Lu Y, Phillips C A, Bjorndahl J M, Trevillyan J M
Department of Veterans Affairs Medical Center Amarillo, TX.
Eur J Immunol. 1994 Nov;24(11):2732-9. doi: 10.1002/eji.1830241124.
The interaction of CD28 with its counter-receptor, B7, induces a cosignal in T cells required to prevent clonal anergy and to promote antigen-dependent interleukin-2 production. The molecular basis of the CD28 cosignal is not well understood but involves the activation of protein tyrosine kinase(s) (PTK). In this report we demonstrate that CD28 cross-linking on Jurkat T leukemic cells causes the activation of at least two PTK pathways. A CD28-induced, p56lck kinase-independent pathway causes tyrosine-phosphorylation of a 110-kDa substrate while recruitment of p56lck kinase activity is apparently required for CD28-induced tyrosine-phosphorylation of 97- and 68-kDa substrates as well as CD28-induced increases in intracellular calcium. The tyrosine phosphorylation of p110, but not p97 or p68, correlated with CD28 calcium-independent costimulatory activity. The pp110 molecule was tentatively identified as the catalytic subunit of phosphoinositide (PI)-3 kinase based upon its coimmunoprecipitation with the p85 regulatory subunit of PI-3 kinase. PI-3 kinase protein and catalytic activity were found complexed with the CD28 receptor if the receptor was "activated" by cross-linking on the surface of intact cells prior to detergent solubilization. The kinetics of association of PI-3 kinase with the "activated" CD28 receptor was rapid, occurring within 30 s of receptor cross-linking and was stable for at least 30 min. Analysis of the CD28 cytoplasmic peptide sequence revealed a putative PI-3 kinase src homology 2 binding motif and CD28 tyrosine phosphorylation site, DYMNM. Tyrosine phosphorylation of CD28 was detected in pervanadate-treated Jurkat B2.7 cells, but not untreated cells. Pervanadate-induced tyrosine phosphorylation of CD28 correlated with receptor association of PI-3 kinase in the absence of CD28 cross-linking, suggesting that CD28 association with PI-3 kinase uses a tyrosine phosphorylation-dependent mechanism. These data provide a model for CD28 signal transduction and support a role for PI-3 kinase in mediating the CD28 calcium-independent, cyclosporin A-insensitive costimulatory signal.
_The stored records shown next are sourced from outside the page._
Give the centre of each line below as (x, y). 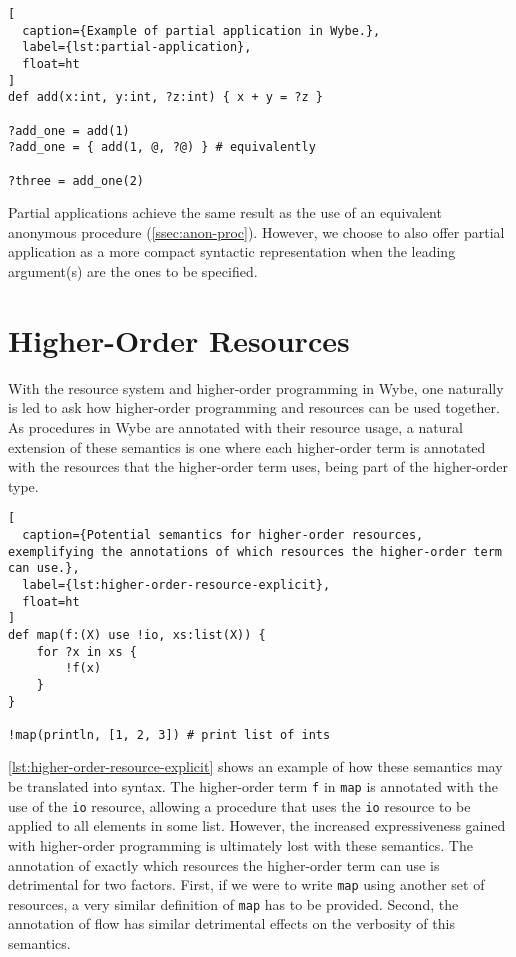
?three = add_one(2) (76, 180)
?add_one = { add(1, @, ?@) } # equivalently (162, 147)
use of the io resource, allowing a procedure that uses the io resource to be (239, 805)
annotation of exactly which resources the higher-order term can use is (224, 864)
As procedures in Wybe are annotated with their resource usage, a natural (235, 426)
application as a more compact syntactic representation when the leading (232, 251)
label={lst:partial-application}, (137, 47)
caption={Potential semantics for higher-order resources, (223, 534)
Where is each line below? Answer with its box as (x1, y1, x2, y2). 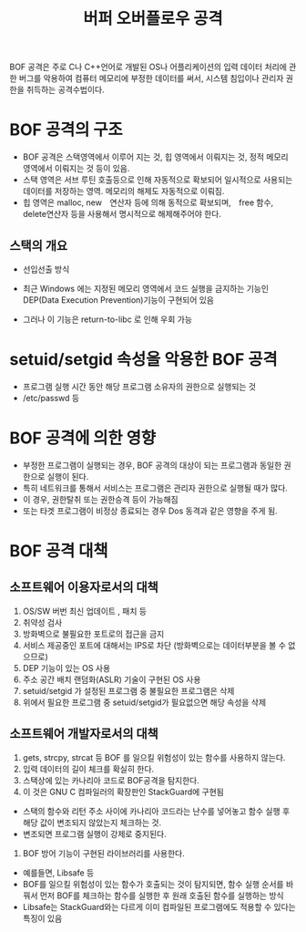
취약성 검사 (22, 616, 63, 627)
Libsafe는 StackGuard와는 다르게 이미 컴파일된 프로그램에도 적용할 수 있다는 (22, 901, 296, 912)
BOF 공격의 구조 (9, 119, 123, 140)
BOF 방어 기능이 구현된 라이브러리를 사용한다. (22, 847, 185, 858)
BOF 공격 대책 (9, 541, 108, 561)
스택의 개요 (9, 238, 68, 254)
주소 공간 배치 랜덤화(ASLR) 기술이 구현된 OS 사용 (22, 674, 201, 685)
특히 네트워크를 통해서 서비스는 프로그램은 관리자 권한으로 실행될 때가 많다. (22, 482, 289, 493)
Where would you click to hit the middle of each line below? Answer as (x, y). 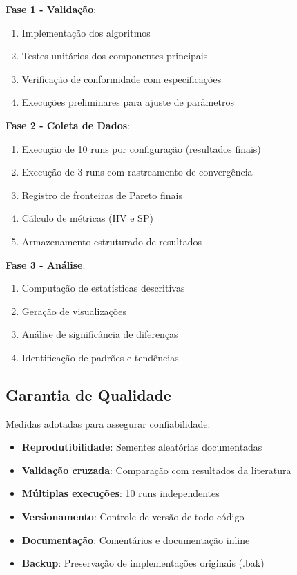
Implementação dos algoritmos (86, 32)
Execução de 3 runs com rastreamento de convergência (137, 172)
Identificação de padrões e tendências (100, 357)
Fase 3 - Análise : (46, 264)
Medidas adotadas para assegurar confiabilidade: (108, 423)
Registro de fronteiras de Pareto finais (102, 195)
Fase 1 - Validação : (51, 9)
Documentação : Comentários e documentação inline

CD28与其反受体B7的相互作用可在T细胞中诱导一种共刺激信号,该信号对于防止克隆无能及促进抗原依赖性白细胞介素-2的产生是必需的。CD28共刺激信号的分子基础尚未完全明确,但涉及蛋白酪氨酸激酶(PTK)的激活。在本报告中,我们证明了Jurkat T白血病细胞上的CD28交联可导致至少两条PTK途径的激活。一条由CD28诱导的、不依赖p56lck激酶的途径可导致一种110 kDa底物的酪氨酸磷酸化,而p56lck激酶活性的募集显然是CD28诱导的97 kDa和68 kDa底物的酪氨酸磷酸化以及CD28诱导的细胞内钙增加所必需的。p110的酪氨酸磷酸化,而非p97或p68,与CD28不依赖钙的共刺激活性相关。基于其与磷脂酰肌醇(PI)-3激酶的p85调节亚基的共免疫沉淀,pp110分子被初步鉴定为PI-3激酶的催化亚基。如果在去污剂溶解之前通过完整细胞表面的交联使受体“激活”,则发现PI-3激酶蛋白和催化活性与CD28受体复合。PI-3激酶与“激活的”CD28受体的结合动力学很快,在受体交联后30秒内发生,并且至少30分钟内保持稳定。对CD28细胞质肽序列的分析揭示了一个假定的PI-3激酶src同源2结合基序和CD28酪氨酸磷酸化位点DYMNM。在过钒酸盐处理的Jurkat B2.7细胞中检测到了CD28的酪氨酸磷酸化,但未处理的细胞中未检测到。在没有CD28交联的情况下,过钒酸盐诱导的CD28酪氨酸磷酸化与PI-3激酶的受体结合相关,这表明CD28与PI-3激酶的结合使用了一种依赖酪氨酸磷酸化的机制。这些数据为CD28信号转导提供了一个模型,并支持PI-3激酶在介导CD28不依赖钙、对环孢素A不敏感的共刺激信号中发挥作用。